Watch CBS News

Bernd Schmitt: How to Make All Your Thoughts Big

I'm reading Big Think Strategy by Bernd H. Schmitt, a professor at Columbia Business School.

Schmitt's subtitle is "how to leverage bold ideas and leave small thinking behind." He claims to have come up with a systematic way for companies to think big thoughts, like the Trojan Horse. The Trojan Horse is perhaps better known in business as a kind of malevolent software attack, but the original concept came from the Trojan Wars, or at least the Greek myths around that war.

The Greeks ended the war by coming up with a clever idea, commonly attributed to Odysseus (though he may have stolen it from one of the Greek gods).

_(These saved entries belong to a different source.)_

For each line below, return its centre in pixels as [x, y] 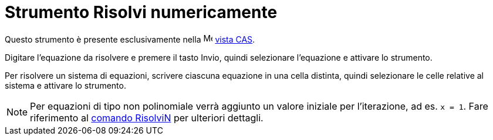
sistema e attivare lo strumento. [65, 85]
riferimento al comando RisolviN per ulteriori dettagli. [147, 118]
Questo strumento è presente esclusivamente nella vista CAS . [130, 39]
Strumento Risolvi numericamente [141, 12]
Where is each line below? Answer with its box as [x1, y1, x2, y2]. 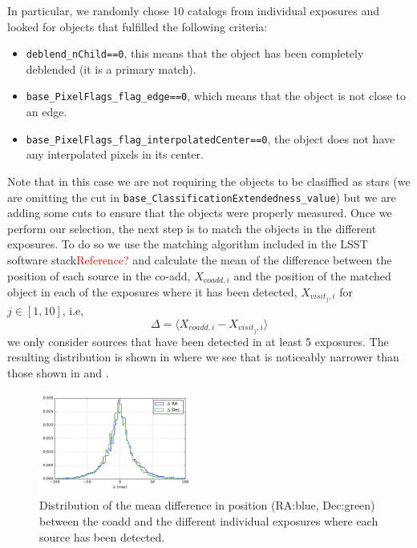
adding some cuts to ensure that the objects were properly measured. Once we [7, 204, 392, 221]
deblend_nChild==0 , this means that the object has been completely [26, 45, 364, 62]
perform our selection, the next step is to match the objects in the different [7, 220, 377, 236]
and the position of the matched [233, 267, 391, 284]
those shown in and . [7, 364, 109, 381]
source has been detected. [39, 528, 165, 545]
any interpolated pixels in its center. [26, 146, 204, 163]
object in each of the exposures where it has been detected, [7, 284, 298, 300]
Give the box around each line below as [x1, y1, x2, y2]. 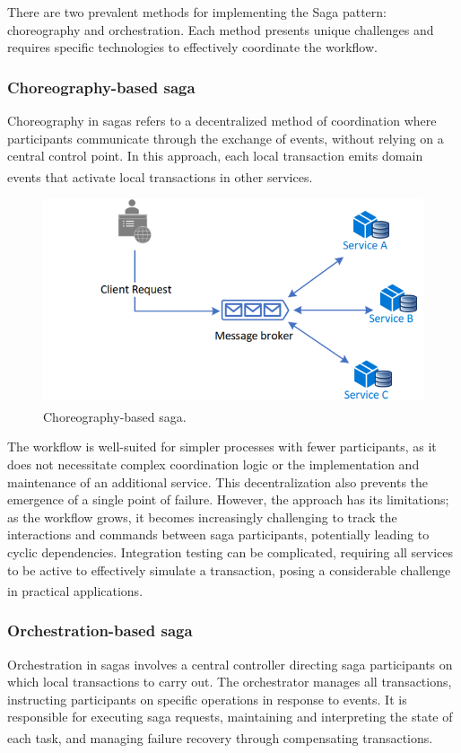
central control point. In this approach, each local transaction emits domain [7, 146, 423, 165]
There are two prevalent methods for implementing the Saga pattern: [7, 3, 387, 21]
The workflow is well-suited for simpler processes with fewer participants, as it [7, 437, 437, 456]
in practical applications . [7, 581, 144, 600]
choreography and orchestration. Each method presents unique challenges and [7, 20, 434, 39]
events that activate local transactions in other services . [7, 167, 313, 186]
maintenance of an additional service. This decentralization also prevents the [7, 472, 429, 491]
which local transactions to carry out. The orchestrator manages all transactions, [7, 672, 452, 691]
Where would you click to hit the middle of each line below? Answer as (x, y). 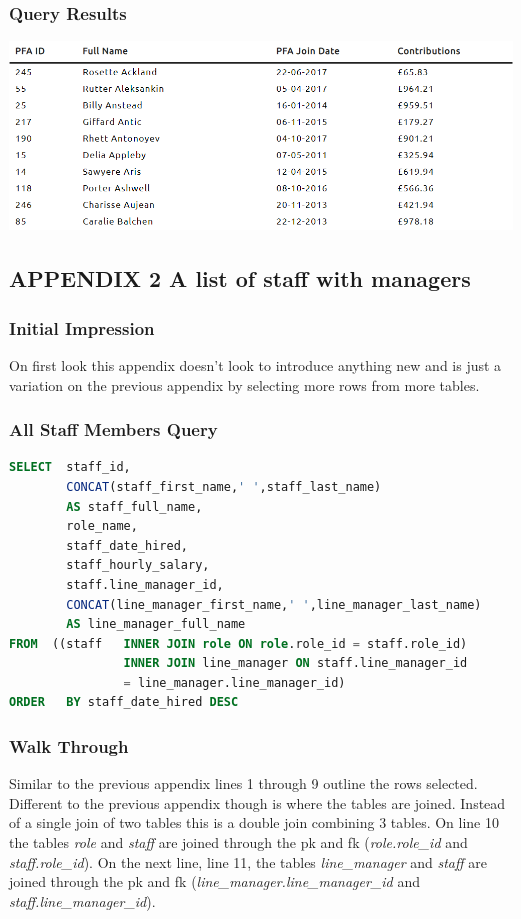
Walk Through (69, 745)
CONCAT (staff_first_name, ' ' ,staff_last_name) (224, 486)
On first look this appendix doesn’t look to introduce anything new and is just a (255, 364)
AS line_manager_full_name (156, 624)
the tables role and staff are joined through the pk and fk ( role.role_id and (238, 842)
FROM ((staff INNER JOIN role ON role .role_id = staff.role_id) (238, 643)
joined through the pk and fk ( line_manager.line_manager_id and (214, 881)
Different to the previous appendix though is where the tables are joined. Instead (257, 802)
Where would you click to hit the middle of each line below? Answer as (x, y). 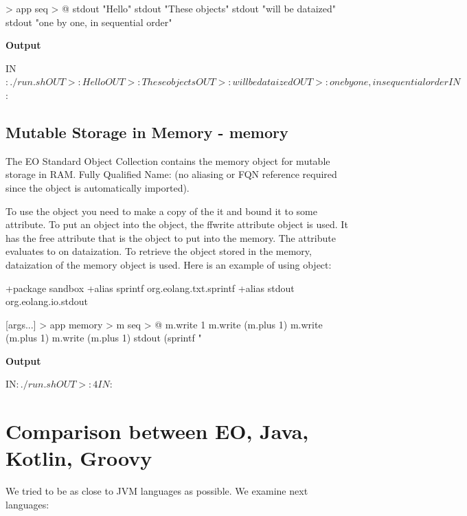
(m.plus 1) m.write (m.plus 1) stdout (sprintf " (104, 338)
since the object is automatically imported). (98, 187)
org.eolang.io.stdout (47, 301)
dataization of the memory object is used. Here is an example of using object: (169, 264)
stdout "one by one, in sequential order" (89, 22)
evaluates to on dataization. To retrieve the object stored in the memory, (159, 251)
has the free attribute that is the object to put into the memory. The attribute (171, 237)
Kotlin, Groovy (79, 458)
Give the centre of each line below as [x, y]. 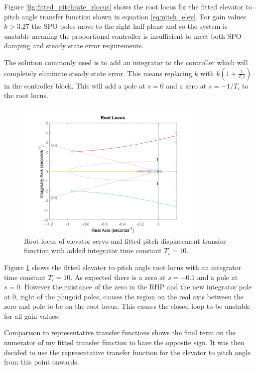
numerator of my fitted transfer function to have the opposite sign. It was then [124, 342]
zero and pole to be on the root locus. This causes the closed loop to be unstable [127, 306]
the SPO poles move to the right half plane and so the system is [129, 26]
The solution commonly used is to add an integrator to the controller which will [126, 62]
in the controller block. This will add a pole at [75, 85]
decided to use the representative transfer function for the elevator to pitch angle [128, 352]
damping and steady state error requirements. [74, 46]
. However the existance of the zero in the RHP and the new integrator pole [136, 287]
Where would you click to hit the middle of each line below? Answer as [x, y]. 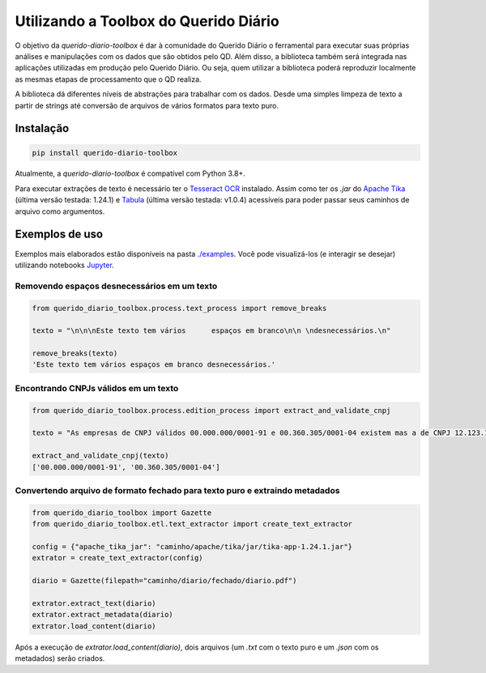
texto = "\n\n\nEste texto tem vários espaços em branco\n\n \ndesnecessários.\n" [211, 331]
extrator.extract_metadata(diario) [102, 615]
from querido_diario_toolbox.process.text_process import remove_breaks [179, 308]
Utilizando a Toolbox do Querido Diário [147, 21]
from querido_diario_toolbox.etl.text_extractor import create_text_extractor [192, 524]
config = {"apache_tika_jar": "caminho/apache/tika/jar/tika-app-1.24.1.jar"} [192, 546]
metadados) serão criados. [60, 658]
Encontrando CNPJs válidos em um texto [97, 388]
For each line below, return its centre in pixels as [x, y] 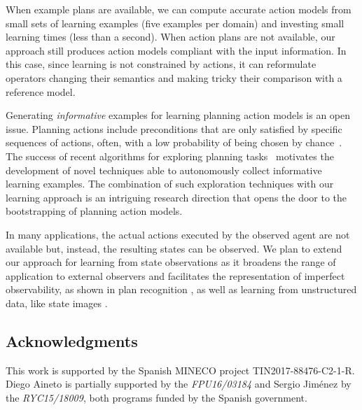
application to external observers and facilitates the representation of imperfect [175, 275]
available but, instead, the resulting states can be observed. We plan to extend [174, 248]
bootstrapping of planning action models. [94, 211]
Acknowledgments [72, 340]
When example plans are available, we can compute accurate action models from [179, 9]
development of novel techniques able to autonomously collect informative [164, 170]
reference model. [41, 91]
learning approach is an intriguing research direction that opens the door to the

Here's how it worked: the Greeks burned their camps and sailed away from Troy, leaving behind only a large wooden horse, to honor the Trojans.

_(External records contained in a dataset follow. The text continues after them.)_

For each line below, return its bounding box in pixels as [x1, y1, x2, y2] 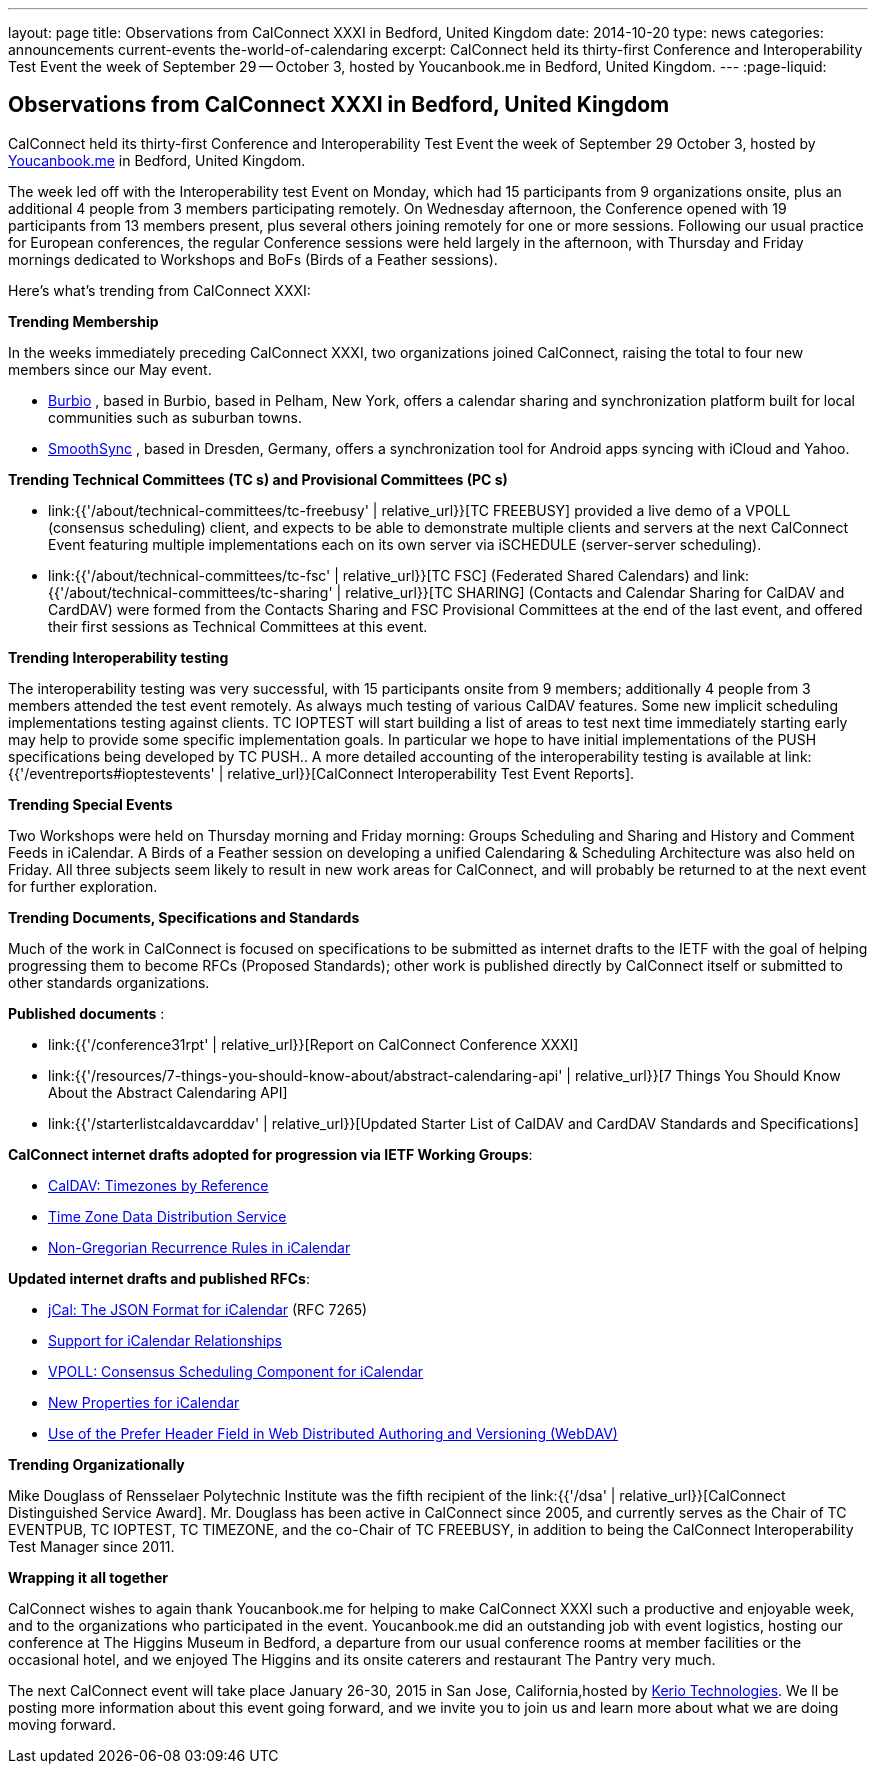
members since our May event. [8, 360, 212, 378]
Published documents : [8, 1004, 165, 1022]
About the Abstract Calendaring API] [48, 1083, 288, 1101]
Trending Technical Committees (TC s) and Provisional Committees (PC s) [8, 470, 508, 488]
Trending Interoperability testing [8, 648, 229, 666]
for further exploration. [8, 877, 158, 895]
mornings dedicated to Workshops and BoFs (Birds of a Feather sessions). [8, 250, 498, 268]
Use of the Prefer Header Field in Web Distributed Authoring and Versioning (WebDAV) [48, 1424, 618, 1442]
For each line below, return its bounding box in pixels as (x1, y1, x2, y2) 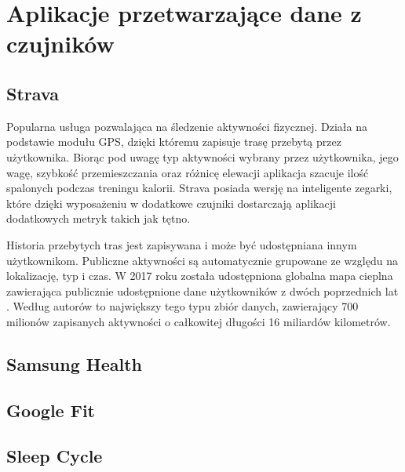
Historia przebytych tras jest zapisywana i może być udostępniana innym (6, 236, 357, 252)
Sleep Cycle (6, 444, 103, 468)
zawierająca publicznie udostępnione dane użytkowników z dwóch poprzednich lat (6, 282, 399, 299)
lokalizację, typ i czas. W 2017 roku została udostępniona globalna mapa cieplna (6, 267, 393, 284)
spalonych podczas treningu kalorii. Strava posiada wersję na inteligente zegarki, (6, 180, 392, 196)
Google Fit (6, 398, 95, 422)
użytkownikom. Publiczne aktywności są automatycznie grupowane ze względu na (6, 252, 398, 268)
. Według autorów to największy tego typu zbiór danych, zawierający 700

The Trojans pulled the horse inside their city and threw a huge party. But late at night, in a carefully orchestrated maneuver, a few Greeks sequestered in the belly of the horse crept out past the wine-addled Trojans, threw open the gates and signaled the ships to return. The Greeks overthrow Troy and set off paroxysms of poetry (The Trojan Horse story is told briefly in the 4th book of The Odyssey and at somewhat more length in the 2nd book of Vergil's Aeneid).

Schmitt may have solved the Innovator's Dilemma, of which I am reminded every time I drive down the main street of my town, home to the company that pioneered selling soda pop in cans, long ago acquired by a company that followed behind it. I must note, however, that the example of the Trojan Horse is improbable. As Robert Graves notes in The Greek Myths, it's likely a story that evolved from artists' fancy. Troy most likely was sacked using wooden towers covered in horsehide. Even in the poems it's seen as a sign that the gods were involved that the Greeks were not discovered, and what management strategy can really depend on miracles?

But more to the point for modern management, it took Odysseus (or Athena) a decade of siege and the death of Achilles and other heroes to come up with the idea. Schmitt also cites the example of IBM's conversion to services from hardware, which came about after the company had a near-death experience, and the Metropolitan Opera's clever marketing, which has stimulated growth but cannot change the nature of the Met's problem: it is a kind of modern musical museum. Each of these examples was driven by desperation and fraught with peril. Thus, none fill me with confidence that Schmitt can systematize big ideas.

We shall see where he goes in his slim (160 pages) volume.